Memory Hierarchy
From registers to DRAM — understanding latency, bandwidth, and why cache-friendly code wins.
The Pyramid
| Level | Typical size | Latency (cycles) |
|---|---|---|
| Registers | ~few hundred B | 0–1 |
| L1 cache | 32–64 KB | ~4 |
| L2 cache | 256 KB – 1 MB | ~12 |
| L3 cache | 8–64 MB | ~40 |
| DRAM | 16–512 GB | ~200 |
| NVMe SSD | TB-scale | ~10 000+ |
Every level trades capacity for speed. A program that fits its working set in L1 will feel instant; one that thrashes DRAM will crawl.
Cache Lines and Spatial Locality
Caches operate on 64-byte lines. Accessing one byte pulls in the entire line, so iterating a contiguous array is essentially free after the first miss — this is spatial locality at work.

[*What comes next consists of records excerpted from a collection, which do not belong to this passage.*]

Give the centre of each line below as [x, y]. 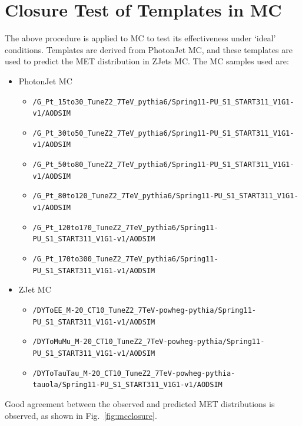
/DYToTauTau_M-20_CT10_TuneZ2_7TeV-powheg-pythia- [134, 373]
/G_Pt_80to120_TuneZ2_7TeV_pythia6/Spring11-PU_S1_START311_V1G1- [165, 196]
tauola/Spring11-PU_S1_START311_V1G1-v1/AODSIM [127, 385]
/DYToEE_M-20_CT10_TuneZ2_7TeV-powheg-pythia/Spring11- [145, 310]
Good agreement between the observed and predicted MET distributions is [140, 403]
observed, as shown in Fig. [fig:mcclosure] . [81, 415]
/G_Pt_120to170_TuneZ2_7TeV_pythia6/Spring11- [125, 227]
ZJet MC [35, 289]
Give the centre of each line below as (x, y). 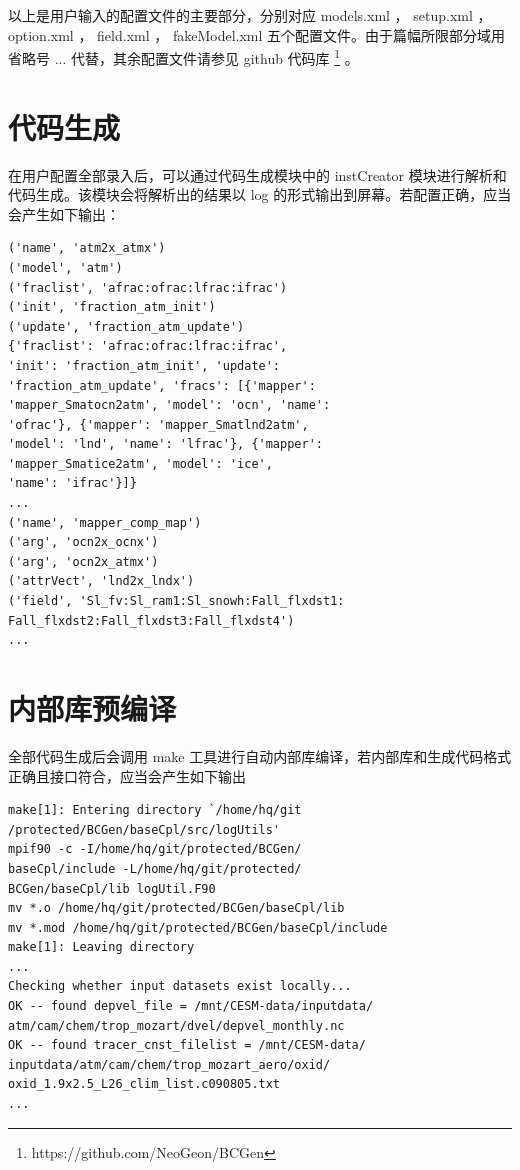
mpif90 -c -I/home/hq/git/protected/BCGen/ (155, 849)
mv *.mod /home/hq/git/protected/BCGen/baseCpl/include (198, 927)
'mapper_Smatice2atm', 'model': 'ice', (140, 463)
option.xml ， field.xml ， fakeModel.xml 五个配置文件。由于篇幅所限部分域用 (257, 34)
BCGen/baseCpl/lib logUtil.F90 (112, 888)
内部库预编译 (92, 708)
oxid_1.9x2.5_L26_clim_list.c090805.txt (144, 1084)
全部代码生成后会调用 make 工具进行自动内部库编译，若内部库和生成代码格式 (260, 755)
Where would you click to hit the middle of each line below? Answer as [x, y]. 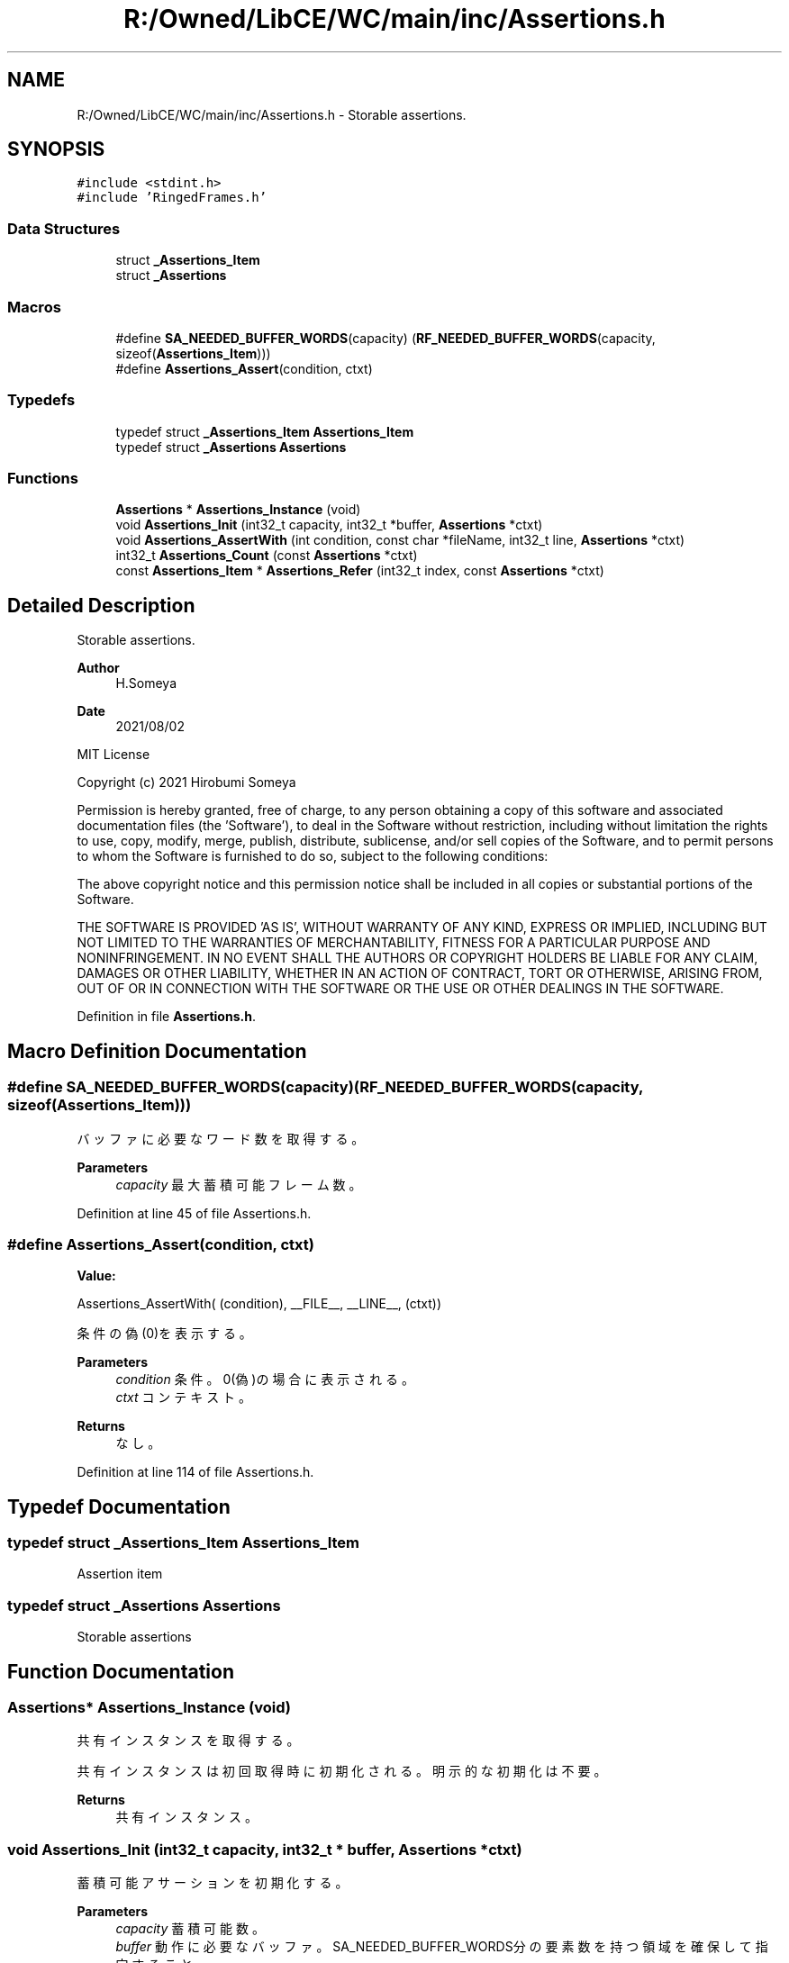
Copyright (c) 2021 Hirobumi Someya [186, 782]
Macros [34, 307]
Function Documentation [121, 1671]
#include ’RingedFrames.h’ [172, 198]
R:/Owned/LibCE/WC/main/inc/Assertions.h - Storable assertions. [272, 114]
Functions [43, 479]
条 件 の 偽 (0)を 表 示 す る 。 [164, 1334]
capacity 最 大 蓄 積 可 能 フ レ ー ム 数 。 [239, 1184]
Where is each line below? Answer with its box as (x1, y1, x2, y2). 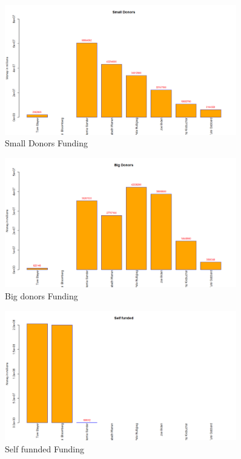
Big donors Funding (5, 290, 78, 302)
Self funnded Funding (5, 442, 84, 455)
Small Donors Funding (5, 137, 88, 149)
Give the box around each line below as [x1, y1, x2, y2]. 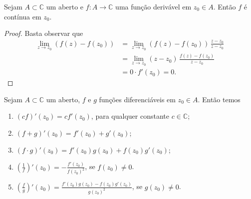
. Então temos [198, 94, 241, 104]
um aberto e [46, 1, 84, 11]
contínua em [4, 11, 41, 21]
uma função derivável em [115, 1, 192, 11]
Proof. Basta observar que [4, 28, 83, 38]
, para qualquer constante [91, 111, 169, 121]
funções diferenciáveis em [99, 94, 176, 104]
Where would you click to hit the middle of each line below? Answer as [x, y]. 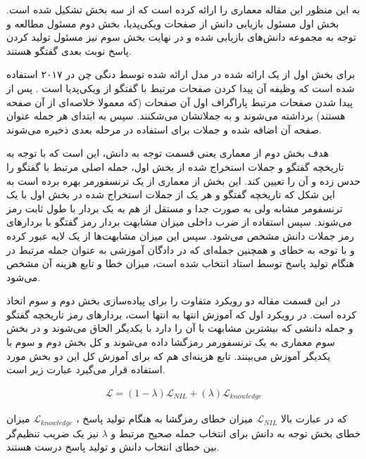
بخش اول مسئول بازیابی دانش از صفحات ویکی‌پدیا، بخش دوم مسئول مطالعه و [173, 23]
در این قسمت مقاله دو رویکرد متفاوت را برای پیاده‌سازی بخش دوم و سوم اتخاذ [173, 300]
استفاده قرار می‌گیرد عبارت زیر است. [86, 369]
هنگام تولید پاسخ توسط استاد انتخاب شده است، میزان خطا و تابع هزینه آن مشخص [181, 263]
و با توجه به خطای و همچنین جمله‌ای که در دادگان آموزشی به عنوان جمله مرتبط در [181, 249]
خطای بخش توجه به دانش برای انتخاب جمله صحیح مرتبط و [236, 433]
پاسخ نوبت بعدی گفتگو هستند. [69, 50]
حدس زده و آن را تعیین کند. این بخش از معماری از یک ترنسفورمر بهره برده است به [184, 180]
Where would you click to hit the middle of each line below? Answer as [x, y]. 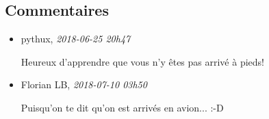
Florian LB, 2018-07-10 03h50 [84, 84]
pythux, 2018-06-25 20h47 [76, 39]
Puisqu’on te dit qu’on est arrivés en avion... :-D [122, 107]
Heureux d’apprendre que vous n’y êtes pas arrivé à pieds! [142, 61]
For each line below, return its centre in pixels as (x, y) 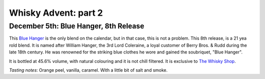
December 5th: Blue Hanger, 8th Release (77, 26)
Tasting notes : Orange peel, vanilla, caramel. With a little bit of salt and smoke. (88, 70)
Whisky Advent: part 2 (56, 13)
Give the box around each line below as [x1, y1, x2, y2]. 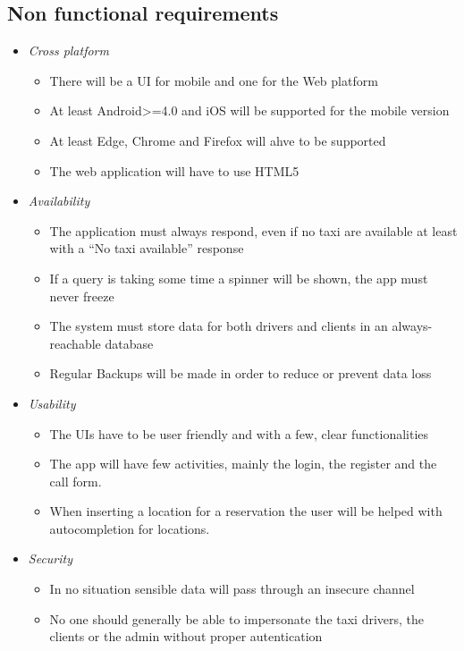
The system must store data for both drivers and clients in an [49, 317, 388, 335]
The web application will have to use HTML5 [49, 161, 299, 180]
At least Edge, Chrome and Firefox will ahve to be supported [49, 131, 386, 149]
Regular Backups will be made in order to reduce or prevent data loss [49, 364, 432, 383]
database [105, 334, 154, 352]
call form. [49, 471, 102, 490]
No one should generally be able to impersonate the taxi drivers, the [49, 609, 425, 628]
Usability [28, 393, 76, 412]

// cache-friendly: sequential access
for (int i = 0; i < N; i++)
sum += a[i];
// cache-hostile: strided access
for (int i = 0; i < N; i += STRIDE)
sum += a[i];
Prefetching
Hardware prefetchers detect sequential and strided patterns automatically. Software prefetch intrinsics (__builtin_prefetch, _mm_prefetch) give you explicit control when access patterns are irregular.
Rule of thumb: Measure with
perf stat— if your L1 miss rate is above ~5 %, there is likely a data layout opportunity.